Making matters more morally complicated: the protagonist is an 18-year-old Coriolanus Snow (Tom Blyth), who will grow up to be a central villain in the original stories. We meet him as an impoverished, disadvantaged capitol boy struggling to get a foothold in the elite of his society. To do so, he’s throws himself into a new job: mentoring a tribute in the year’s games. He’s quickly infatuated with his assigned player, a fetching, scrappy, singing underdog (Rachel Zegler), and the film’s tension is suffused with a stifled romantic tragedy. Will he cling to his sympathies for her, no matter how tinged with selfishness, and help her survive, or will he get lost in the dictates of the games as his only ticket to a wealthy life? The games here are simpler, harsher, more contained and personal for the players. Cruel gamemaster Viola Davis with an enormous frizzy grey wig, two different eye colors, and blood-red rubber gloves—she chews every line like it’s a bitter hard candy—just wants to put on a violent spectacle to keep the oppressed and oppressors alike hooked on the show. (The footage we see of the pre-game interviews looks like watching old American Idol clips on YouTube.) The school’s sharp-tongued, alcoholic dean (Peter Dinklage) semi-reluctantly serves up his rich students to guide the slaughter for a televised event (hosted by a perfectly smarmy Jason Schwartzman) for the first time. They represent a status Snow desperately wants, and though he has a close friend (Josh Andrés Rivera) who voices dissent about the morality of the games, we can see this flickering conflict in his conscience slowly ice over in his eyes. In his plight, we see how the institutions of fascism encourage a steady erasure of empathy. The cruelty is the point.

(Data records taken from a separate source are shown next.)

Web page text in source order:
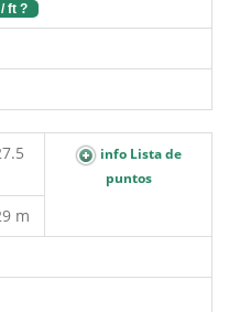
ft ?
info Lista de
puntos
m
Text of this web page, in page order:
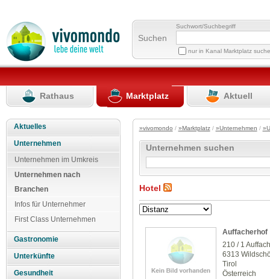
Suchen
Suchwort/Suchbegriff
nur in Kanal Marktplatz
Rathaus Marktplatz Aktuell
Aktuelles
Unternehmen
Unternehmen im Umkreis
Unternehmen nach
Branchen
Infos für Unternehmer
First Class Unternehmen
Gastronomie
Unterkünfte
Gesundheit
»vivomondo / »Marktplatz/ »Unternehmen /
Unternehmen suchen
Hotel
Auffacherhof
210 / 1
6313
Tirol
Österreich
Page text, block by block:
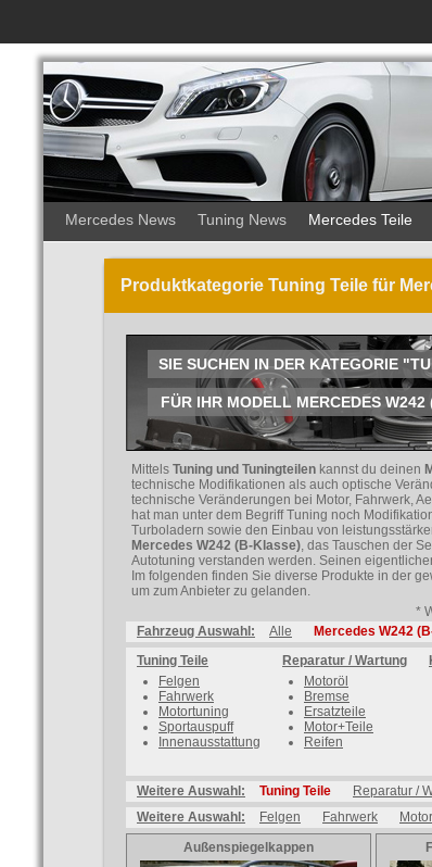
Mercedes News Tuning News Mercedes Teile
Produktkategorie Tuning Teile für
SIE SUCHEN IN DER KATEGORIE
FÜR IHR MODELL MERCEDES
Mittels Tuning und Tuningteilen kannst du deinen
technische Modifikationen als auch optische
technische Veränderungen bei Motor, Fahrwerk,
hat man unter dem Begriff Tuning noch
Turboladern sowie den Einbau von
Mercedes W242 (B-Klasse), das Tauschen der
Autotuning verstanden werden. Seinen
Im folgenden finden Sie diverse Produkte in der
um zum Anbieter zu gelanden.
*
Fahrzeug Auswahl:
Alle
Mercedes W242
Tuning Teile
Felgen
Fahrwerk
Motortuning
Sportauspuff
Innenausstattung
Reparatur / Wartung
Motoröl
Bremse
Ersatzteile
Motor+Teile
Reifen
Weitere Auswahl:
Tuning Teile Reparatur /
Weitere Auswahl:
Felgen Fahrwerk
Außenspiegelkappen
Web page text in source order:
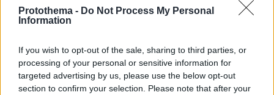
Protothema - Do Not Process My Personal
Information
If you wish to opt-out of the sale, sharing to third parties, or
processing of your personal or sensitive information for
targeted advertising by us, please use the below opt-out
section to confirm your selection. Please note that after your
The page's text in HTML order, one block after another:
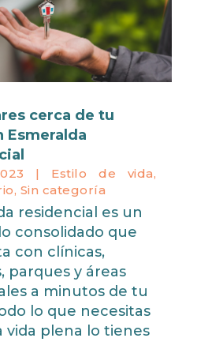
cerca de tu
Esmeralda
| Estilo de vida,
, Sin categoría
residencial es un
consolidado que
con clínicas,
parques y áreas
a minutos de tu
lo que necesitas
vida plena lo tienes
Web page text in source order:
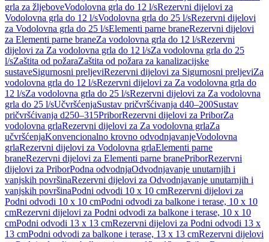
grla za žljeboveVodolovna grla do 12 l/sRezervni dijelovi za
Vodolovna grla do 12 l/sVodolovna grla do 25 l/sRezervni dijelovi
za Vodolovna grla do 25 l/sElementi parne braneRezervni dijelovi
za Elementi parne braneZa vodolovna grla do 12 l/sRezervni
dijelovi za Za vodolovna grla do 12 l/sZa vodolovna grla do 25
l/sZaštita od požaraZaštita od požara za kanalizacijske
sustaveSigurnosni preljeviRezervni dijelovi za Sigurnosni preljeviZa
vodolovna grla do 12 l/sRezervni dijelovi za Za vodolovna grla do
12 l/sZa vodolovna grla do 25 l/sRezervni dijelovi za Za vodolovna
grla do 25 l/sUčvršćenjaSustav pričvršćivanja d40–200Sustav
pričvršćivanja d250–315PriborRezervni dijelovi za PriborZa
vodolovna grlaRezervni dijelovi za Za vodolovna grlaZa
učvršćenjaKonvencionalno krovno odvodnjavanjeVodolovna
grlaRezervni dijelovi za Vodolovna grlaElementi parne
braneRezervni dijelovi za Elementi parne branePriborRezervni
dijelovi za PriborPodna odvodnjaOdvodnjavanje unutarnjih i
vanjskih površinaRezervni dijelovi za Odvodnjavanje unutarnjih i
vanjskih površinaPodni odvodi 10 x 10 cmRezervni dijelovi za
Podni odvodi 10 x 10 cmPodni odvodi za balkone i terase, 10 x 10
cmRezervni dijelovi za Podni odvodi za balkone i terase, 10 x 10
cmPodni odvodi 13 x 13 cmRezervni dijelovi za Podni odvodi 13 x
13 cmPodni odvodi za balkone i terase, 13 x 13 cmRezervni dijelovi
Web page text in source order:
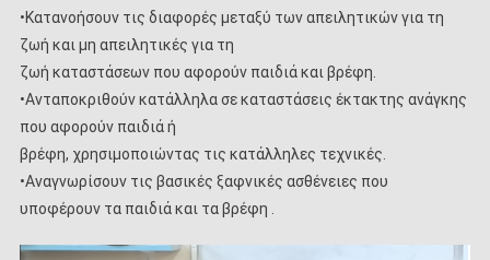
•Κατανοήσουν τις διαφορές μεταξύ των απειλητικών για τη
ζωή και μη απειλητικές για τη
ζωή καταστάσεων που αφορούν παιδιά και βρέφη.
•Ανταποκριθούν κατάλληλα σε καταστάσεις έκτακτης ανάγκης
που αφορούν παιδιά ή
βρέφη, χρησιμοποιώντας τις κατάλληλες τεχνικές.
•Αναγνωρίσουν τις βασικές ξαφνικές ασθένειες που
υποφέρουν τα παιδιά και τα βρέφη .

Returning director Francis Lawrence frames this in a familiar style, fitting the series’ usual slick imagination and populist Hollywood aesthetics. It’s gripping, exciting, propulsive stuff, but done with a slower melancholic sense of creeping despair. The prequel status runs the imagery back, though, trading the high-tech future metropolis of the earlier films for a more mid-century look—contrasting a bluegrass folksiness of the districts with a palatial dilapidated art deco decadence in the hyper-capitalist capitol. As the film stretches on, it starts to feel like a darkly doomed romantic epic, with scenes in backrooms and clandestine meetings, especially once out in the wilds of the rural hideaways, that start to gather shades of World War II resistance dramas and grey Soviet thrillers, a gnarled sense of a character study ground down in the inevitable march of historical forces beyond any one’s control. These figures are caught up in systems larger than themselves, in a world that takes their impulses to rebel, and to care, and turns it against them in service of the system itself. Betrayal and spectacle run the plot, and the world, in this dystopian vision that leaves hope a fragile, flickering flame that’ll wait decades to spark anew. We can see it in their eyes, and in the echoing screams resonating through the forest. Zegler sells the folkloric resistance pricking at the conscience of the capitol, while Blyth plays the creeping cruelty that threatens to thaw before growing all the colder. They both want the best, but fear, assume, the worst. Here’s a big-scale Hollywood entertainment about how difficult it is to stop an authoritarian noose already tightening. Would that we learn its lessons in time.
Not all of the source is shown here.